Arizona garden in January to-do list:


  • If you didn’t start seeds indoors for tomatoes and peppers in December, get them started this month. The seedlings will be ready to plant by February or March. 
  • Continue planning for February and March plantings. This is seed catalog season; get ideas you would like to try and order seeds. A couple of my favorite seed companies that have great catalogs are Baker Creek SeedsBotanical Interests and Seed Saver Exchange. Look at your garden and make a plan for where you will plant everything. Research different varieties to see which do well in Arizona. A good rule of thumb is to look for short-season crops. Be sure to rotate where you plant each year. 
  • Plant spring flowering annuals this month. (See list below)
  • Plant pre-chilled (at least 6 weeks in fridge) tulip and hyacinth bulbs this month.
  • Plant cold-tolerant trees, bushes, and perennials and be sure to protect new plants from freezing temperatures. 
  • January in Arizona is a good time to plant fruit trees. Look for varieties which require less than 400 chill hours, have early maturing fruit, and are self pollinating.

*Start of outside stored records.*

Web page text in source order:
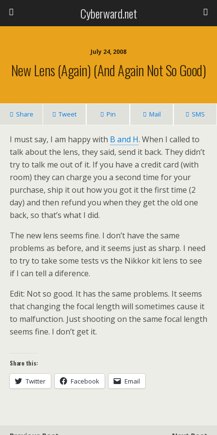
Cyberward.net
July 24, 2008
New Lens (again) (and Again Not So Good)
Share Tweet Pin Mail SMS
I must say, I am happy with B and H. When I called to
talk about the lens, they said, send it back. They didn’t
try to talk me out of it. If you have a credit card (with
room) they can charge you a second time for your
purchase, ship it out how you got it the first time (2
day) and then refund you when they get the old one
back, so that’s what I did.
The new lens seems fine. I don’t have the same
problems as before, and it seems just as sharp. I need
to try to take some tests vs the Nikkor kit lens to see
if I can tell a diference.
Edit: Not so good. It has the same problems. It seems
that changing the focal length will sometimes cause it
to malfunction. Just shooting on the same focal length
seems fine. I don’t get it.
Share this:
Twitter Facebook Email

  • Bare-root roses are in-stock at local nurseries – it’s a great time to plant roses. 
  • This is the last month of the cool season to plant strawberries. Space strawberries 12 inches apart. Plant strawberries with crown of plant above soil line. Mulch and water strawberries well. 
  • Wait until mid-to-late February to plant frost-sensitive plants such as lantana and hibiscus.

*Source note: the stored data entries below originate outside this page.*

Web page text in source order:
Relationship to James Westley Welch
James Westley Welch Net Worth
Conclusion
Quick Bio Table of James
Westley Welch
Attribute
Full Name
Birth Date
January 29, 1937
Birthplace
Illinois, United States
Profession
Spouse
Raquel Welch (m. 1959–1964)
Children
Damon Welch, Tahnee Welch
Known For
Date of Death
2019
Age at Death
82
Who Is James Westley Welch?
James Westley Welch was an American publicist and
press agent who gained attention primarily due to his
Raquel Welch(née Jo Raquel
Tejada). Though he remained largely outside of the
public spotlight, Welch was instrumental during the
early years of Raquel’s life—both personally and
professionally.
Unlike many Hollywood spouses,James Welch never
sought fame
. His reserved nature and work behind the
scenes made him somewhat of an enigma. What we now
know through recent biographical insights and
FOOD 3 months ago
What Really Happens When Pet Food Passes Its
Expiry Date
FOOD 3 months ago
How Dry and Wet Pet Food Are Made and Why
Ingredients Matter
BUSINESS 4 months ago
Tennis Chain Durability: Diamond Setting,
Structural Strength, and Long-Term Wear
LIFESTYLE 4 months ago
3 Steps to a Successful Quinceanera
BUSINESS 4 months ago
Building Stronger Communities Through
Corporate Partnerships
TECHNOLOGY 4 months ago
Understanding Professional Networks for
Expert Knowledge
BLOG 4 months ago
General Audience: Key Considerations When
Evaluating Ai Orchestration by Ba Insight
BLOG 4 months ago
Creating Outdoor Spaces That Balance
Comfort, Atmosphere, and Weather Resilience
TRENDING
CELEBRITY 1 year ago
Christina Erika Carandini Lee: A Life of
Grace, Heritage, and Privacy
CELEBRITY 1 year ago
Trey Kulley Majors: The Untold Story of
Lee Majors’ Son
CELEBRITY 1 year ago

  • If we get a heavy rain, trees and shrubs may not need supplemental watering. If not, water shrubs and trees no more than once every 14-28 days. is a helpful resource for landscape watering guidelines.
  • Take care to not over-water annual plants this month. Water to a depth of about 6 inches, and allow top of soil to dry out before watering again. 

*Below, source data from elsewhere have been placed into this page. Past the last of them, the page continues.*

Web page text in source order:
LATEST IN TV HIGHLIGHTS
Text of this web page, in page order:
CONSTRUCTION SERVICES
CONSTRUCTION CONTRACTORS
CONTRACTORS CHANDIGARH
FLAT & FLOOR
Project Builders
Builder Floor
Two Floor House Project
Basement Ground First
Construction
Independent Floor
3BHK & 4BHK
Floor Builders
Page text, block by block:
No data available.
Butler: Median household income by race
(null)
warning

  • Check containers with a moisture meter or make sure top inch or so of soil has dried out before watering. 
  • Water established citrus trees once every 3-4 weeks. 
  • Water established fruit trees once every 10-14 days.


  • Frost-tender plants such as hibiscus and lantana should not be pruned this month. 
  • Prune established roses this month. Clean up all fallen leaves and debris from around roses to discourage disease and insects.  
  • Prune dead branches out of cold-hardy trees and shrubs.  
  • Deciduous fruit trees should be pruned before bud break this month. Prune dead, diseased, broken and crossing branches and water sprouts (branches shooting straight up from limbs of trees). Consider treating fruit trees with neem oil before bud break as well. 
  • Do not prune citrus trees in January.


  • Fertilize deciduous fruit trees at the end of this month. Water well before and after fertilizing. 
  • Fertilize established fig trees in January.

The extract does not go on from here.